§ **PROBLEM DETAILS**
Pictures within the data are to be left out; everything else must be reproduced exactly.

§ **LISTED RECORDS**
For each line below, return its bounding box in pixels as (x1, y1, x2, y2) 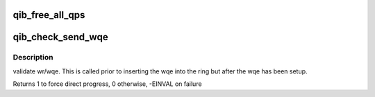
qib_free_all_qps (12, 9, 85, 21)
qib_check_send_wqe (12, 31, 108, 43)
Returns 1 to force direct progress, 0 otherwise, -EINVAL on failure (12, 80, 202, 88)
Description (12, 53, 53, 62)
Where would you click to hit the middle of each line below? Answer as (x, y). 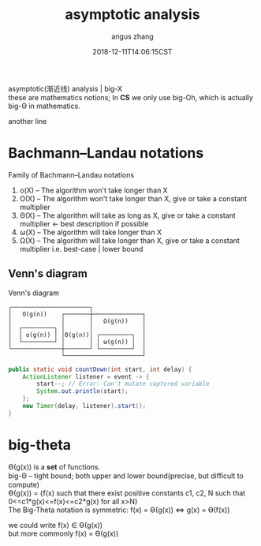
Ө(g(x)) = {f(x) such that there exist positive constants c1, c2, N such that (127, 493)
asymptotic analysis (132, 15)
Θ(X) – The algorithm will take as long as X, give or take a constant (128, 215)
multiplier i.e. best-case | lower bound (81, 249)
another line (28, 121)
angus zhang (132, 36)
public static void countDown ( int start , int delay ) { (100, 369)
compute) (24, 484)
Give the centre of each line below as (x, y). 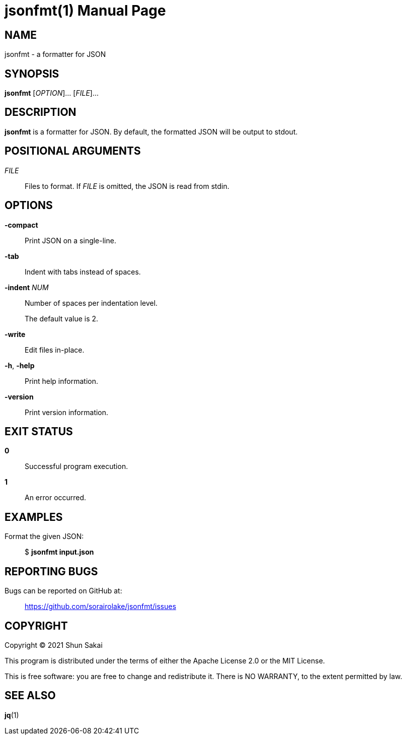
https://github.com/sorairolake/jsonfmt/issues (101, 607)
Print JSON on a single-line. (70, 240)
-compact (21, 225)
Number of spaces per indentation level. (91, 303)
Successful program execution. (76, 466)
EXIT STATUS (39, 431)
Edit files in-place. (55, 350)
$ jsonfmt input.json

§ **SOLUTION TO THIS EXERCISE**
For each line below, return its bounding box in pixels as (x1, y1, x2, y2) 
qib_free_all_qps (12, 9, 85, 21)
qib_check_send_wqe (12, 31, 108, 43)
Returns 1 to force direct progress, 0 otherwise, -EINVAL on failure (12, 80, 202, 88)
Description (12, 53, 53, 62)
Where would you click to hit the middle of each line below? Answer as (x, y). 
Ө(g(x)) = {f(x) such that there exist positive constants c1, c2, N such that (127, 493)
asymptotic analysis (132, 15)
Θ(X) – The algorithm will take as long as X, give or take a constant (128, 215)
multiplier i.e. best-case | lower bound (81, 249)
another line (28, 121)
angus zhang (132, 36)
public static void countDown ( int start , int delay ) { (100, 369)
compute) (24, 484)
Give the centre of each line below as (x, y). 
https://github.com/sorairolake/jsonfmt/issues (101, 607)
Print JSON on a single-line. (70, 240)
-compact (21, 225)
Number of spaces per indentation level. (91, 303)
Successful program execution. (76, 466)
EXIT STATUS (39, 431)
Edit files in-place. (55, 350)
$ jsonfmt input.json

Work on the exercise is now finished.